WORK ORDER:
Return every record below exactly as written, omitting any pictures.
'''
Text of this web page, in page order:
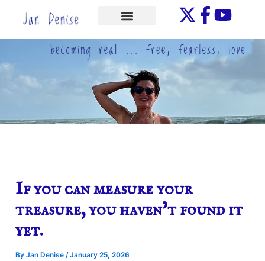
content
If you can measure your
treasure, you haven’t found it
yet.
ByJan Denise/January 25, 2026
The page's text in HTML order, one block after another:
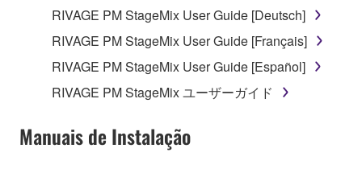
RIVAGE PM StageMix User Guide [Deutsch]
RIVAGE PM StageMix User Guide [Français]
RIVAGE PM StageMix User Guide [Español]
RIVAGE PM StageMix ユーザーガイド
Manuais de Instalação
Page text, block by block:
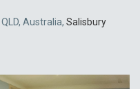
Australia, Salisbury
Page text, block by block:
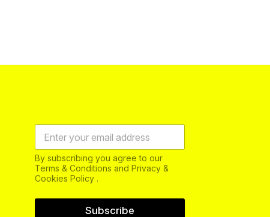
By subscribing you agree to our
Terms & Conditions and Privacy &
Cookies Policy .
Subscribe
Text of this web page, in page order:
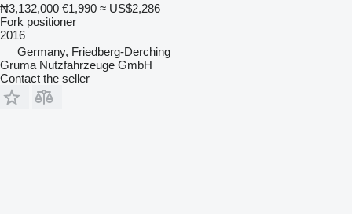
₦3,132,000 €1,990 ≈ US$2,286
Fork positioner
2016
Germany, Friedberg-Derching
Gruma Nutzfahrzeuge GmbH
Contact the seller
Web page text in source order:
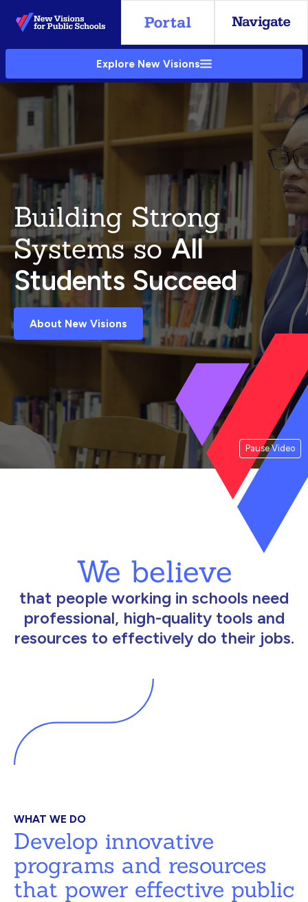
Skip
to
Main
Explore New Visions
Pause Video
Building Strong
Systems soAll
Students Succeed
About New Visions
We believe
that people working in schools need
professional, high-quality tools and
resources to effectively do their jobs.
WHAT WE DO
Develop innovative
programs and resources
that power effective public
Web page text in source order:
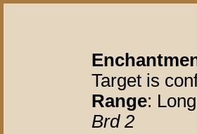
Target is
Range:
Brd 2
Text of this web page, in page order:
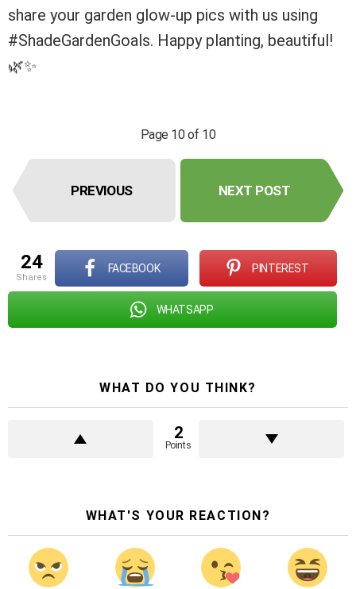
share your garden glow-up pics with us using
#ShadeGardenGoals. Happy planting, beautiful!
🌿✨
Page 10 of 10
PREVIOUS NEXT POST
24
shares
FACEBOOK PINTEREST
WHATSAPP
WHAT DO YOU THINK?
2
Points
WHAT'S YOUR REACTION?
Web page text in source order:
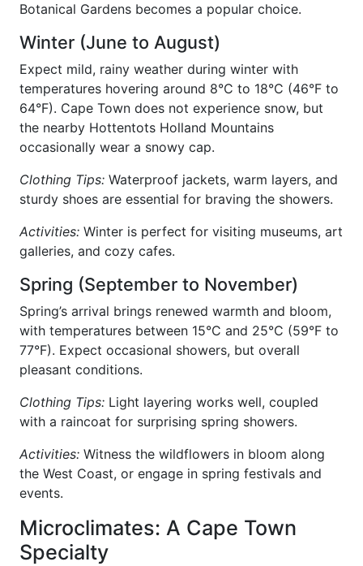
Botanical Gardens becomes a popular choice.
Winter (June to August)
Expect mild, rainy weather during winter with
temperatures hovering around 8°C to 18°C (46°F to
64°F). Cape Town does not experience snow, but
the nearby Hottentots Holland Mountains
occasionally wear a snowy cap.
Clothing Tips: Waterproof jackets, warm layers, and
sturdy shoes are essential for braving the showers.
Activities: Winter is perfect for visiting museums, art
galleries, and cozy cafes.
Spring (September to November)
Spring’s arrival brings renewed warmth and bloom,
with temperatures between 15°C and 25°C (59°F to
77°F). Expect occasional showers, but overall
pleasant conditions.
Clothing Tips: Light layering works well, coupled
with a raincoat for surprising spring showers.
Activities: Witness the wildflowers in bloom along
the West Coast, or engage in spring festivals and
events.
Microclimates: A Cape Town
Specialty
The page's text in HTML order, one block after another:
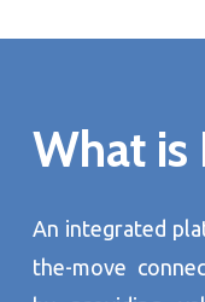
What is
An integrated
the-move
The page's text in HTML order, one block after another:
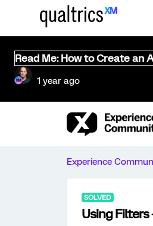
Read Me: How to Create an
1 year ago
Experience
SOLVED
Using
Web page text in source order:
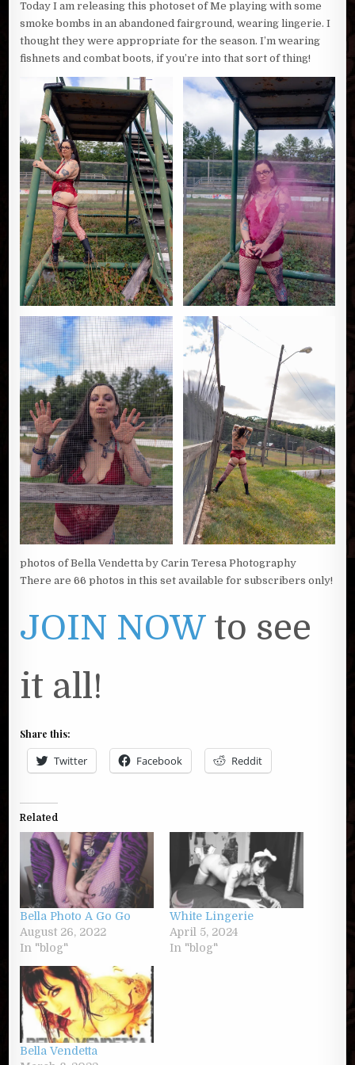
Today I am releasing this photoset of Me playing with some
smoke bombs in an abandoned fairground, wearing lingerie. I
thought they were appropriate for the season. I’m wearing
fishnets and combat boots, if you’re into that sort of thing!
photos of Bella Vendetta by Carin Teresa Photography
There are 66 photos in this set available for subscribers only!
JOIN NOWto see
it all!
Share this:
Twitter Facebook Reddit
Related
Bella Photo A Go Go
August 26, 2022
In "blog"
White Lingerie
April 5, 2024
In "blog"
Bella Vendetta
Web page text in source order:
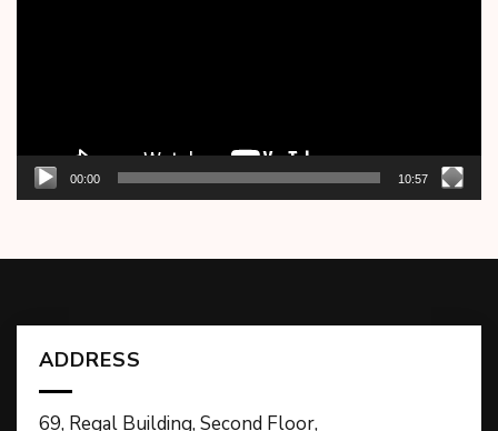
00:00 10:57
ADDRESS
69, Regal Building, Second Floor,
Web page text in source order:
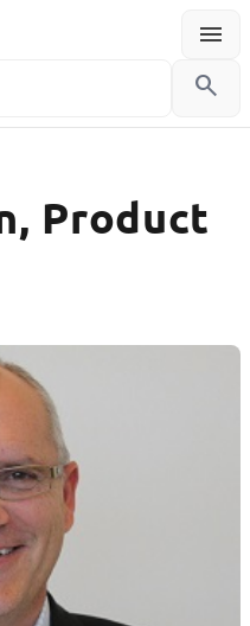
menu
Menu
search
Product
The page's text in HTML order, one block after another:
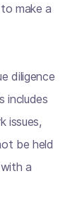
make a
diligence
includes
issues,
be held
a
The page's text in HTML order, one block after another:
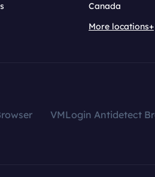
Canada
More locations+
VMLogin Antidetect
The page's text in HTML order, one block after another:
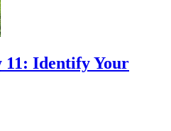
Identify Your
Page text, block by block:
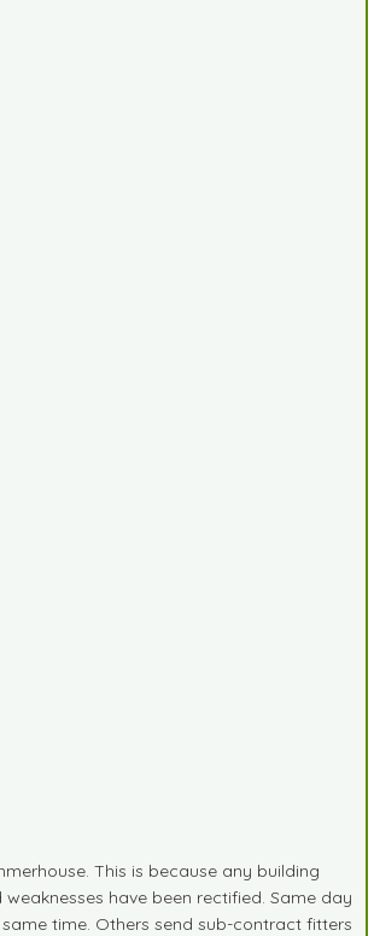
This is because any building
have been rectified. Same day
time. Others send sub-contract fitters
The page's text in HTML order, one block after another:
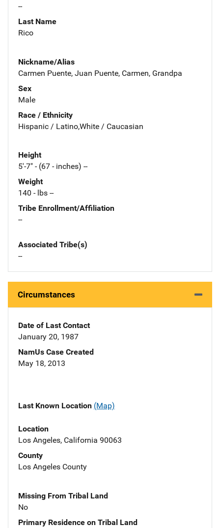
'''
OUTPUT FOR THIS EXERCISE:
Text of this web page, in page order:
content
If you can measure your
treasure, you haven’t found it
yet.
ByJan Denise/January 25, 2026
The page's text in HTML order, one block after another:
RIVAGE PM StageMix User Guide [Deutsch]
RIVAGE PM StageMix User Guide [Français]
RIVAGE PM StageMix User Guide [Español]
RIVAGE PM StageMix ユーザーガイド
Manuais de Instalação
Page text, block by block:
Australia, Salisbury
Page text, block by block:
By subscribing you agree to our
Terms & Conditions and Privacy &
Cookies Policy .
Subscribe
Text of this web page, in page order:
₦3,132,000 €1,990 ≈ US$2,286
Fork positioner
2016
Germany, Friedberg-Derching
Gruma Nutzfahrzeuge GmbH
Contact the seller
Web page text in source order:
Skip
to
Main
Explore New Visions
Pause Video
Building Strong
Systems soAll
Students Succeed
About New Visions
We believe
that people working in schools need
professional, high-quality tools and
resources to effectively do their jobs.
WHAT WE DO
Develop innovative
programs and resources
that power effective public
Web page text in source order:
Target is
Range:
Brd 2
Text of this web page, in page order:
share your garden glow-up pics with us using
#ShadeGardenGoals. Happy planting, beautiful!
🌿✨
Page 10 of 10
PREVIOUS NEXT POST
24
shares
FACEBOOK PINTEREST
WHATSAPP
WHAT DO YOU THINK?
2
Points
WHAT'S YOUR REACTION?
Web page text in source order:
Botanical Gardens becomes a popular choice.
Winter (June to August)
Expect mild, rainy weather during winter with
temperatures hovering around 8°C to 18°C (46°F to
64°F). Cape Town does not experience snow, but
the nearby Hottentots Holland Mountains
occasionally wear a snowy cap.
Clothing Tips: Waterproof jackets, warm layers, and
sturdy shoes are essential for braving the showers.
Activities: Winter is perfect for visiting museums, art
galleries, and cozy cafes.
Spring (September to November)
Spring’s arrival brings renewed warmth and bloom,
with temperatures between 15°C and 25°C (59°F to
77°F). Expect occasional showers, but overall
pleasant conditions.
Clothing Tips: Light layering works well, coupled
with a raincoat for surprising spring showers.
Activities: Witness the wildflowers in bloom along
the West Coast, or engage in spring festivals and
events.
Microclimates: A Cape Town
Specialty
The page's text in HTML order, one block after another:
What is
An integrated
the-move
The page's text in HTML order, one block after another:
Read Me: How to Create an
1 year ago
Experience
SOLVED
Using
Web page text in source order:
Today I am releasing this photoset of Me playing with some
smoke bombs in an abandoned fairground, wearing lingerie. I
thought they were appropriate for the season. I’m wearing
fishnets and combat boots, if you’re into that sort of thing!
photos of Bella Vendetta by Carin Teresa Photography
There are 66 photos in this set available for subscribers only!
JOIN NOWto see
it all!
Share this:
Twitter Facebook Reddit
Related
Bella Photo A Go Go
August 26, 2022
In "blog"
White Lingerie
April 5, 2024
In "blog"
Bella Vendetta
Web page text in source order:
00:00 10:57
ADDRESS
69, Regal Building, Second Floor,
Web page text in source order:
menu
Menu
search
Product
The page's text in HTML order, one block after another:
make a
diligence
includes
issues,
be held
a
The page's text in HTML order, one block after another:
Canada
More locations+
VMLogin Antidetect
The page's text in HTML order, one block after another:
Identify Your
Page text, block by block:
This is because any building
have been rectified. Same day
time. Others send sub-contract fitters
The page's text in HTML order, one block after another:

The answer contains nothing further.